Would you return the lines between the one holding "chosen chassis providers." and the one holding "argued that limited", inclusive, and only those, exactly as they stand in the listing below?
= = =
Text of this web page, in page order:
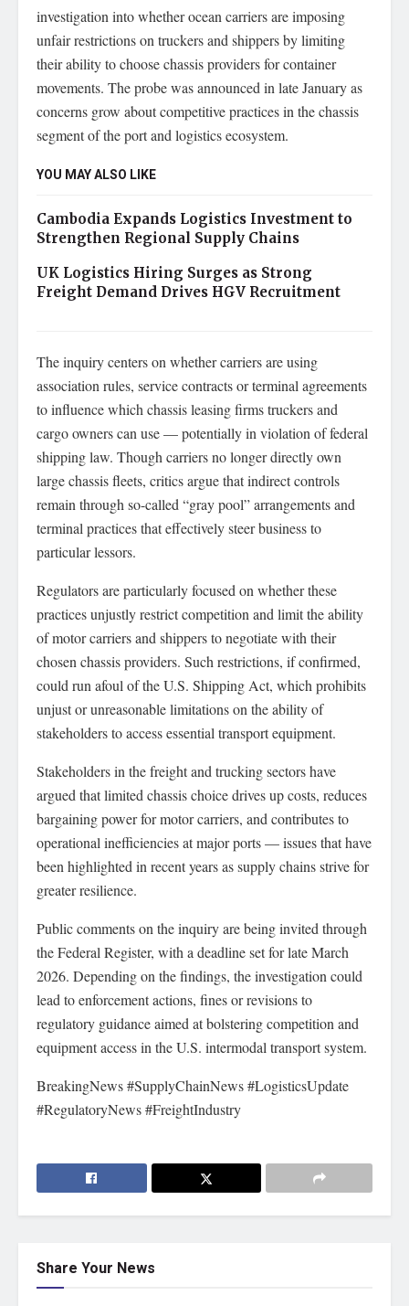
investigation into whether ocean carriers are imposing
unfair restrictions on truckers and shippers by limiting
their ability to choose chassis providers for container
movements. The probe was announced in late January as
concerns grow about competitive practices in the chassis
segment of the port and logistics ecosystem.
YOU MAY ALSO LIKE
Cambodia Expands Logistics Investment to
Strengthen Regional Supply Chains
UK Logistics Hiring Surges as Strong
Freight Demand Drives HGV Recruitment
The inquiry centers on whether carriers are using
association rules, service contracts or terminal agreements
to influence which chassis leasing firms truckers and
cargo owners can use — potentially in violation of federal
shipping law. Though carriers no longer directly own
large chassis fleets, critics argue that indirect controls
remain through so-called “gray pool” arrangements and
terminal practices that effectively steer business to
particular lessors.
Regulators are particularly focused on whether these
practices unjustly restrict competition and limit the ability
of motor carriers and shippers to negotiate with their
chosen chassis providers. Such restrictions, if confirmed,
could run afoul of the U.S. Shipping Act, which prohibits
unjust or unreasonable limitations on the ability of
stakeholders to access essential transport equipment.
Stakeholders in the freight and trucking sectors have
argued that limited chassis choice drives up costs, reduces
bargaining power for motor carriers, and contributes to
operational inefficiencies at major ports — issues that have
been highlighted in recent years as supply chains strive for
greater resilience.
Public comments on the inquiry are being invited through
the Federal Register, with a deadline set for late March
2026. Depending on the findings, the investigation could
lead to enforcement actions, fines or revisions to
regulatory guidance aimed at bolstering competition and
equipment access in the U.S. intermodal transport system.
BreakingNews #SupplyChainNews #LogisticsUpdate
#RegulatoryNews #FreightIndustry
Share Your News
= = =
:: Output of the task ::
chosen chassis providers. Such restrictions, if confirmed,
could run afoul of the U.S. Shipping Act, which prohibits
unjust or unreasonable limitations on the ability of
stakeholders to access essential transport equipment.
Stakeholders in the freight and trucking sectors have
argued that limited chassis choice drives up costs, reduces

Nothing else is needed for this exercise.